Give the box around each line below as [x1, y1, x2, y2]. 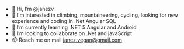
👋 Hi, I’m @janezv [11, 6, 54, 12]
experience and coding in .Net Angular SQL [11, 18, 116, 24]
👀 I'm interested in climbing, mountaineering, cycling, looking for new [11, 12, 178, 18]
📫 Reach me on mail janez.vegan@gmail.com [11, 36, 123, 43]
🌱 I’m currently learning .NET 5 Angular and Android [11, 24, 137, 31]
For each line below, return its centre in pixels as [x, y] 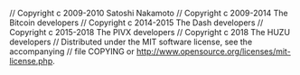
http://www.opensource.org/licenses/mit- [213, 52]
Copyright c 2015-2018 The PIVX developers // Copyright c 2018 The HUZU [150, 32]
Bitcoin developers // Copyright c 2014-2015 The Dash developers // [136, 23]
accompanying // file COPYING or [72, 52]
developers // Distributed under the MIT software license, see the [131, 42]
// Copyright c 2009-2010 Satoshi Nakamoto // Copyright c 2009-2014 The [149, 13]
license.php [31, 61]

○ ○ ○

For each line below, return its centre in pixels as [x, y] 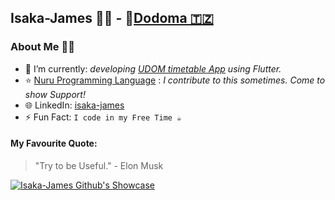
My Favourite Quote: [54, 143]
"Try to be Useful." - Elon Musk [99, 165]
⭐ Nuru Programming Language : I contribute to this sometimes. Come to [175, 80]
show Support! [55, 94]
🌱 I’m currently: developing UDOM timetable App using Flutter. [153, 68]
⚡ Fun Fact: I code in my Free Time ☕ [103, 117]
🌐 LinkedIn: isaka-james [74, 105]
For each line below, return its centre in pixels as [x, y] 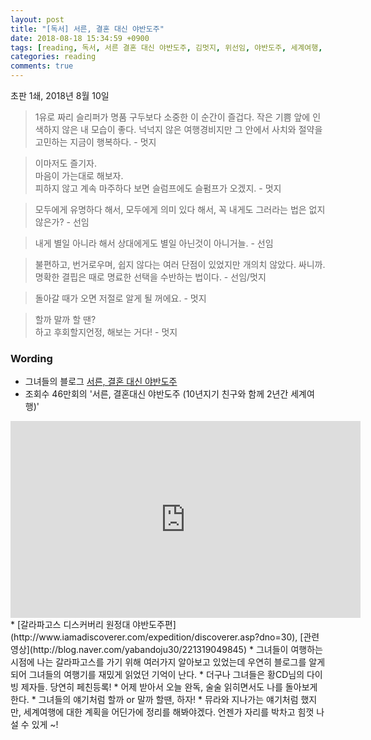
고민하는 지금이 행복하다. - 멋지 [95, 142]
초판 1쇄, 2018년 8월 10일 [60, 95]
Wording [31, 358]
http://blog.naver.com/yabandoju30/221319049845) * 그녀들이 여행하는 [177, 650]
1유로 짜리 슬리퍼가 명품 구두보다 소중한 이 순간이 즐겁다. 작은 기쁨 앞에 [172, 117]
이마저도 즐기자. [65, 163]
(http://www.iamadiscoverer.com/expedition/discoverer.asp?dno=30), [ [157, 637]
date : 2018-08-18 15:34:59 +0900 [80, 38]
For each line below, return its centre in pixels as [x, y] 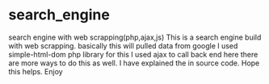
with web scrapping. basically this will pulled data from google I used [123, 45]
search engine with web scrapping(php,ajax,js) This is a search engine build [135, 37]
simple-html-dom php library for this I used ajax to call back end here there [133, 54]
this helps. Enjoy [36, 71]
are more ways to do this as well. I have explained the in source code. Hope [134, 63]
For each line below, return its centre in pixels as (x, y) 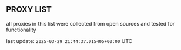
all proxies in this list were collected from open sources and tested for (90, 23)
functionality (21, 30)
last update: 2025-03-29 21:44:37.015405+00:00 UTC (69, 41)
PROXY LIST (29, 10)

○ ○ ○

◆ EXERCISE BRIEF ◆
Out of the records above, please copy exactly the lines from the line with "http://blog.naver.com/yabandoju30/221319049845) * 그녀들이" up to and including the line with "PROXY LIST (29, 10)", minus the pictures.

◆ RESULT FOR THIS TASK ◆
http://blog.naver.com/yabandoju30/221319049845) * 그녀들이 여행하는 [177, 650]
1유로 짜리 슬리퍼가 명품 구두보다 소중한 이 순간이 즐겁다. 작은 기쁨 앞에 [172, 117]
이마저도 즐기자. [65, 163]
(http://www.iamadiscoverer.com/expedition/discoverer.asp?dno=30), [ [157, 637]
date : 2018-08-18 15:34:59 +0900 [80, 38]
For each line below, return its centre in pixels as [x, y] 
with web scrapping. basically this will pulled data from google I used [123, 45]
search engine with web scrapping(php,ajax,js) This is a search engine build [135, 37]
simple-html-dom php library for this I used ajax to call back end here there [133, 54]
this helps. Enjoy [36, 71]
are more ways to do this as well. I have explained the in source code. Hope [134, 63]
For each line below, return its centre in pixels as (x, y) 
all proxies in this list were collected from open sources and tested for (90, 23)
functionality (21, 30)
last update: 2025-03-29 21:44:37.015405+00:00 UTC (69, 41)
PROXY LIST (29, 10)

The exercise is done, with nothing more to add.